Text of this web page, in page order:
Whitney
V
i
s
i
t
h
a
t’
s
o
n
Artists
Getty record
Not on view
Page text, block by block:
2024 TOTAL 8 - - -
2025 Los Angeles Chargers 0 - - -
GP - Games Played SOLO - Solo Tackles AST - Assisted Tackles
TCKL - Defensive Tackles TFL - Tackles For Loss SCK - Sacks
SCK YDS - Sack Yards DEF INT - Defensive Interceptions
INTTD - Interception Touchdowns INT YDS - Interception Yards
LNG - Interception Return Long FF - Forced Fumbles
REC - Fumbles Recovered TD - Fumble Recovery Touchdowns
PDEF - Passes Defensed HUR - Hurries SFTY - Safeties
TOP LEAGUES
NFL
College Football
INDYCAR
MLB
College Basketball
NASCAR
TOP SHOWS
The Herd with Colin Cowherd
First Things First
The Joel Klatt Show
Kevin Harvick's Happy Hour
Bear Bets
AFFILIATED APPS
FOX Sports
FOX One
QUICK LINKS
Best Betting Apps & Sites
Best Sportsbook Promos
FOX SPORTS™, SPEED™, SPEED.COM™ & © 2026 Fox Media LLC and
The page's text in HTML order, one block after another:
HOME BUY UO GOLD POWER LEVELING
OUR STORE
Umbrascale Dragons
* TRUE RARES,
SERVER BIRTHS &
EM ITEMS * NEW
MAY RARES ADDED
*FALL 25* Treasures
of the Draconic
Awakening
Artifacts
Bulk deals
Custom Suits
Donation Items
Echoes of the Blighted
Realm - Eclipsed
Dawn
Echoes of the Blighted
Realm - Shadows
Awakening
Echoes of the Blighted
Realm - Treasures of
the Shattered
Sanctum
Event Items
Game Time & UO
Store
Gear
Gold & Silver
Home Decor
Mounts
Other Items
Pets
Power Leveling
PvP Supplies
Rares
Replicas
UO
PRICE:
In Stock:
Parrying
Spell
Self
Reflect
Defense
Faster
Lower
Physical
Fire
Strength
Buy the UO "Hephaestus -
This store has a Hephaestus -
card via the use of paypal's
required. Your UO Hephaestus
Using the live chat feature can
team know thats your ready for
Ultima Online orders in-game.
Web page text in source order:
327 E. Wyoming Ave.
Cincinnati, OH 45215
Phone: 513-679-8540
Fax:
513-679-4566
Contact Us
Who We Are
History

---+---

• **Exercise**: Copy all lines above where "College" is present.

• **Output for this exercise**:
College Football
College Basketball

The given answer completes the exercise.